Monate: September 2014

INKOGNITO AUF MALLE

Die #23 UNISEE gibt’s jetzt auch auf Malle, ein Exemplar jedenfalls. Hab ich dort bei Freunden in der Kneipe liegen lassen. Ansonsten hab ich einfach mal eine Woche Urlaub gemacht (war ein Geschenk zu meinem 50. Geburtstag): Jeden Tag Meeresrauschen! Jetzt macht’s auch wieder voll Spaß, hier bei der Zeitschrift der Straße zu sein. Werde nun wieder richtig in den Verkauf einsteigen. Also wer noch ein Heft braucht: Ich stehe vorm Edeka Am Dobben, vor der Stadtbibliothek, gelegentlich auch vorm Rewe am memarkt und vermutlich bald auch wieder im Schnoor beim Heini-Holtenbeen-Denkmal.

AUFREGENDE ZEITEN

Ich bin wieder draußen! Habe meinen Klinikaufenthalt gut überstanden; mir geht’s nun deutlich besser als zuvor. Und das Beste: Ende der Woche fahre ich für ein paar Tage in Urlaub – ein Geschenk zu meinem 50. Geburtstag.
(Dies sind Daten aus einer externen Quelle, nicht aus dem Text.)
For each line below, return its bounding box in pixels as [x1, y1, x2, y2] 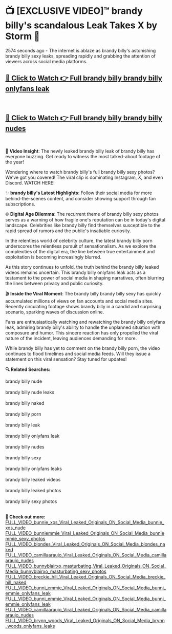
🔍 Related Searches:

Dreimal habe ich in der Zwischenzeit versucht, die Zeitschrift der Straße zu verkaufen. Das läuft aber leider gerade nicht so gut. Ich vermute, dass viele die neue Ausgabe #23 UNISEE, in der auch ein Artikel von mir drin ist, schon haben. Oder es war einfach Ferienflaute. Bis ich meine Tagestherapie beginnen kann, wird es noch ein paar Wochen dauern. Drei Dinge helfen mir, die gut zu überstehen. Erstens meine Freunde aus der WG, bei denen ich mich sehr gut aufgehoben fühle – ohne sie würde ich das gar nicht schaffen. Zweitens eine gute Freundin, die ich neulich per Zufall wieder getroffen habe und die mich nun immer wieder auf die richtige Spur setzt. Und drittens die Zeitschrift der Straße, die ich ab Oktober wieder regelmäßig verkaufen werde und für die ich bereits an meinem nächsten Artikel schreibe.

In der Klinik

Bin noch immer in der Klinik auf Entzug. Es läuft sehr gut, wenn auch die wirklich harten Tage noch bevorstehen. Ich erzähle natürlich allen hier von der Zeitschrift der Straße und alle sagen, ich soll da auf jeden Fall dranbleiben, weiter verkaufen und Artikel schreiben. An meinem nächsten sitze ich bereits und ab Anfang Oktober werde ich auch wieder Hefte verkaufen – das ist so ziemlich das einzige, was mir gerade fehlt.